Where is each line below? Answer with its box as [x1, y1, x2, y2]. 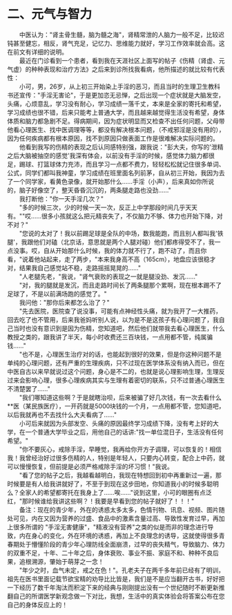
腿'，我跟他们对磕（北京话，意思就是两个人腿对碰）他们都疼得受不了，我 [7, 238, 215, 246]
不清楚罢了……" [7, 384, 50, 392]
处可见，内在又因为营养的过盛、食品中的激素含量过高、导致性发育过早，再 [7, 514, 219, 522]
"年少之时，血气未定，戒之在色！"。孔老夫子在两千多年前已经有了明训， [19, 566, 225, 574]
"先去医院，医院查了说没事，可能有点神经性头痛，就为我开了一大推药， [19, 307, 222, 315]
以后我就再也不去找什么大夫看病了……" [7, 410, 117, 419]
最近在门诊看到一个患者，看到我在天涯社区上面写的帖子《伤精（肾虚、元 [19, 56, 225, 64]
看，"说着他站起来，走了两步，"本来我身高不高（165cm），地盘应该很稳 [7, 255, 210, 263]
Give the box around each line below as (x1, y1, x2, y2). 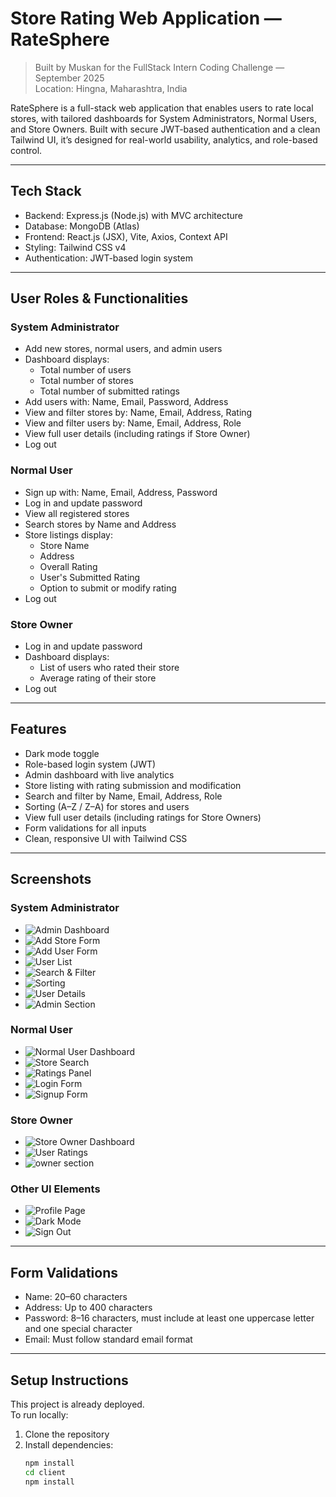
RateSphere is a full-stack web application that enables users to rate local (10, 102, 314, 114)
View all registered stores (24, 507, 130, 519)
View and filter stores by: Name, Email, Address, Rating (24, 407, 253, 419)
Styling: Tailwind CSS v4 (24, 241, 127, 253)
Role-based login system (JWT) (24, 758, 157, 770)
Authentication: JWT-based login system (24, 252, 193, 264)
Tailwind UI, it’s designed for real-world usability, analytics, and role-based (10, 133, 318, 146)
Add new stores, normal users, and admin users (24, 343, 223, 355)

- _WHAT YOU ARE ASKED TO DO_
Where the word "stores" shows up in a line of the entries above, count that line; the answer is the total alone.

- _SOLUTION TO THE PROBLEM_
3